::: Source information

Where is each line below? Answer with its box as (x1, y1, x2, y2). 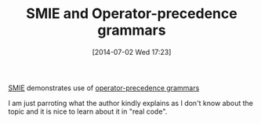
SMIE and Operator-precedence (26, 5, 237, 23)
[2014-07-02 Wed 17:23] (92, 47, 172, 57)
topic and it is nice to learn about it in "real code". (8, 107, 168, 116)
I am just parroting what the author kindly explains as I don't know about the (8, 98, 253, 108)
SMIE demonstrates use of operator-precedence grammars (8, 83, 200, 93)
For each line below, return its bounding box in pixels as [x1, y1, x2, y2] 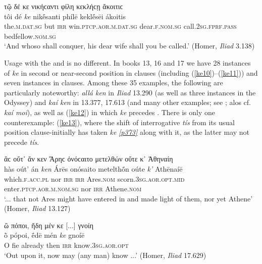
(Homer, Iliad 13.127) [4, 203, 71, 214]
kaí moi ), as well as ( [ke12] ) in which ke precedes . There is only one [4, 107, 215, 117]
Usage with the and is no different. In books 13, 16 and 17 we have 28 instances [4, 57, 251, 68]
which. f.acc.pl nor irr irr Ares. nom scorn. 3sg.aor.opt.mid [4, 173, 185, 184]
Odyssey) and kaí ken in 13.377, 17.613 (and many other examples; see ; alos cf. [4, 97, 251, 108]
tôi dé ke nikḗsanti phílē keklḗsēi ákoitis [4, 11, 126, 21]
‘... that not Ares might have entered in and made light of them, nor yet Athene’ [4, 193, 253, 203]
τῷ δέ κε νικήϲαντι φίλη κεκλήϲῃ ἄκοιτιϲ [4, 1, 123, 11]
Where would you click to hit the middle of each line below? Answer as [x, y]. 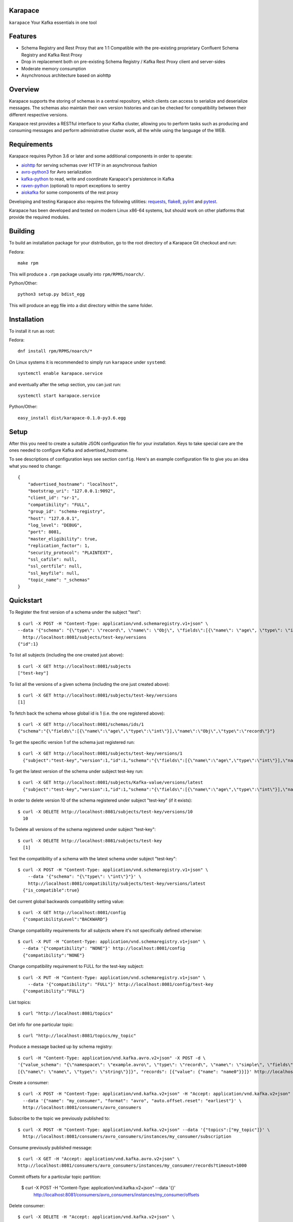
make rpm [28, 263]
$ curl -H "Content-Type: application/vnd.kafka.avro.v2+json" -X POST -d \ [112, 1058]
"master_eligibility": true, [63, 539]
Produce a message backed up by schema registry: [61, 1047]
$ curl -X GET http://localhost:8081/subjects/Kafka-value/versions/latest [110, 783]
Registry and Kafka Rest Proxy [52, 55]
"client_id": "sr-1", [54, 498]
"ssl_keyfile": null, [54, 573]
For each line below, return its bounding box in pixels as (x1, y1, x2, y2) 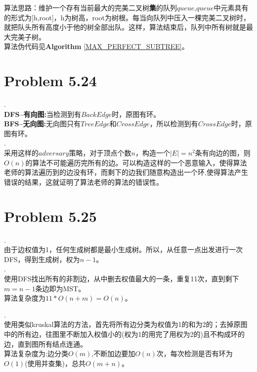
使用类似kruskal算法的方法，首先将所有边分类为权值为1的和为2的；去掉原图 (4, 319, 248, 329)
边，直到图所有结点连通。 (4, 338, 87, 349)
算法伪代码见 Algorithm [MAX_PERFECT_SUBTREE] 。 (4, 41, 189, 52)
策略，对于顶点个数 (69, 148, 131, 158)
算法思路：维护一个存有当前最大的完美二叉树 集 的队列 (4, 2, 177, 12)
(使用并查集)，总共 (25, 358, 86, 368)
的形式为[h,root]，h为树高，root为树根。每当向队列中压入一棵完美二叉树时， (4, 12, 250, 22)
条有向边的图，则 (195, 148, 251, 158)
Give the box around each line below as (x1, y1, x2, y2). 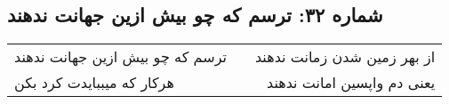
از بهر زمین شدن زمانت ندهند (254, 46, 436, 68)
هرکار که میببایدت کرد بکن (14, 72, 174, 93)
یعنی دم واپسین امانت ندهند (267, 72, 436, 93)
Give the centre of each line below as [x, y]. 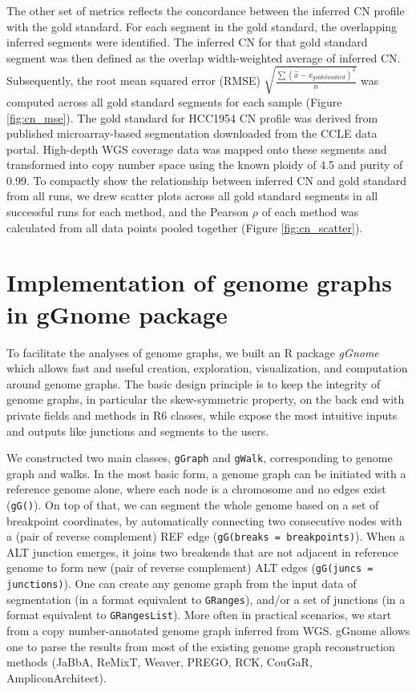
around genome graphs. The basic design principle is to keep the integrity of [194, 383]
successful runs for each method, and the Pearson [128, 212]
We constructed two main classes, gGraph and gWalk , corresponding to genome [200, 458]
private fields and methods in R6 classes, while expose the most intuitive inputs [202, 414]
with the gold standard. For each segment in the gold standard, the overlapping [202, 26]
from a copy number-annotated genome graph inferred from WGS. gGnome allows [208, 631]
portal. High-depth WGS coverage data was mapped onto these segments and [197, 149]
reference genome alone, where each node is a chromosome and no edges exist [196, 489]
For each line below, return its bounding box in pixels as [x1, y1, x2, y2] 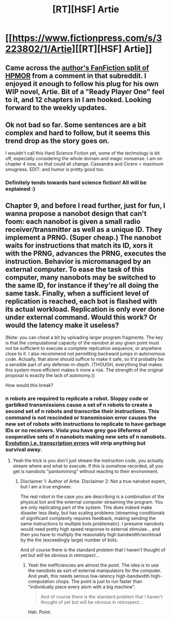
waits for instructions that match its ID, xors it [5, 241, 153, 250]
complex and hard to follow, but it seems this [5, 129, 151, 137]
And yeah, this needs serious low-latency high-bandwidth [28, 573, 150, 579]
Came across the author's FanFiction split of [5, 63, 150, 72]
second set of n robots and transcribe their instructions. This [5, 408, 160, 415]
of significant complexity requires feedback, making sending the [20, 515, 156, 522]
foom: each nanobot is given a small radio [5, 217, 141, 226]
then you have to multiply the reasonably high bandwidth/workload [20, 532, 161, 538]
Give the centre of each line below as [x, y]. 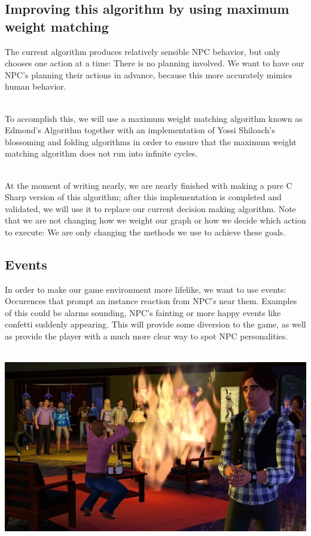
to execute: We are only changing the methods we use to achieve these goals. [145, 232]
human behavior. [36, 86]
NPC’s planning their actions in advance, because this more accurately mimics [149, 74]
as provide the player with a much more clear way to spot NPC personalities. [147, 336]
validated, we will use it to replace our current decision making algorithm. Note [150, 208]
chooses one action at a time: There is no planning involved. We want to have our [155, 63]
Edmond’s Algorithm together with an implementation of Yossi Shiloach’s [140, 130]
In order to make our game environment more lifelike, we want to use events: [146, 289]
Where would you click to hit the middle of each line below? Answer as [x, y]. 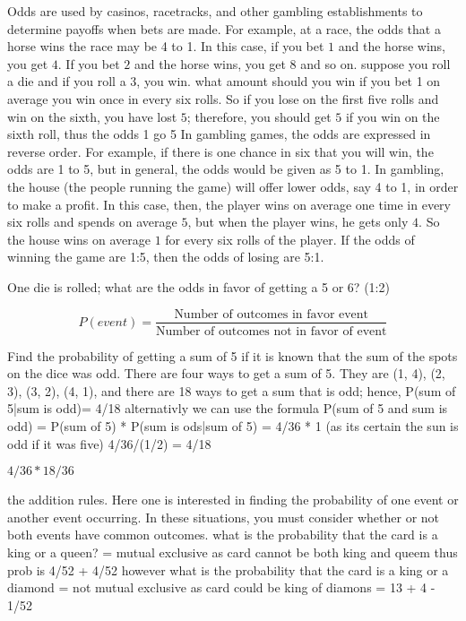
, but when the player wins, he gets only [298, 222]
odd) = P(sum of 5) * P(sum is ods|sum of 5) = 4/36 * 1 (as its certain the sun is [233, 425]
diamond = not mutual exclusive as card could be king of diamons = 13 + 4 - [221, 587]
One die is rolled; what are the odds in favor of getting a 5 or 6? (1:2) [198, 286]
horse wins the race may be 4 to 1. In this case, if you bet [166, 46]
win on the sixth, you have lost [92, 116]
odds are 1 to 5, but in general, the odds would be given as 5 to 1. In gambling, [226, 169]
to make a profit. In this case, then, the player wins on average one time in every [229, 204]
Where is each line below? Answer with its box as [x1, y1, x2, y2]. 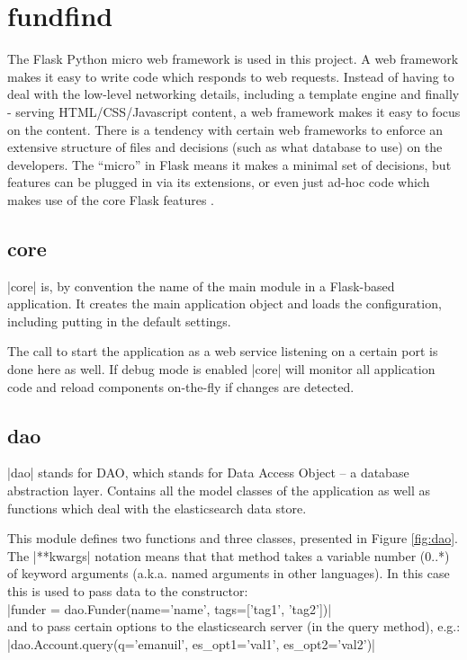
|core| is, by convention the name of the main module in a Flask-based [7, 276, 395, 295]
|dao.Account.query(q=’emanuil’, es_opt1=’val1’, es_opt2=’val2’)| [7, 634, 375, 653]
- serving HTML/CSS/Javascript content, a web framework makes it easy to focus [7, 102, 461, 120]
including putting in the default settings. [7, 311, 231, 330]
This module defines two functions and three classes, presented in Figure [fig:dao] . [7, 529, 458, 548]
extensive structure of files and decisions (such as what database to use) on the [7, 138, 443, 156]
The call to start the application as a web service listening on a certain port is [7, 342, 438, 361]
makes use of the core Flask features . [7, 190, 214, 209]
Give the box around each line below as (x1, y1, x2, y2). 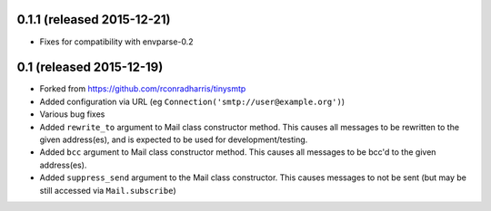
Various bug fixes (39, 109, 105, 120)
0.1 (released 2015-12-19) (16, 60, 164, 75)
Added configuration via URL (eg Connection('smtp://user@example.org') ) (39, 96, 346, 107)
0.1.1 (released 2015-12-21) (16, 12, 171, 27)
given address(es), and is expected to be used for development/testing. (39, 134, 308, 145)
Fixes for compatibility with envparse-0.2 (39, 36, 195, 47)
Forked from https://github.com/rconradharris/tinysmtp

::::::

- Action item:
Among the records, find all lines that include the string "want" and return them.

- Reply to the exercise:
chooses one action at a time: There is no planning involved. We want to have our [155, 63]
In order to make our game environment more lifelike, we want to use events: [146, 289]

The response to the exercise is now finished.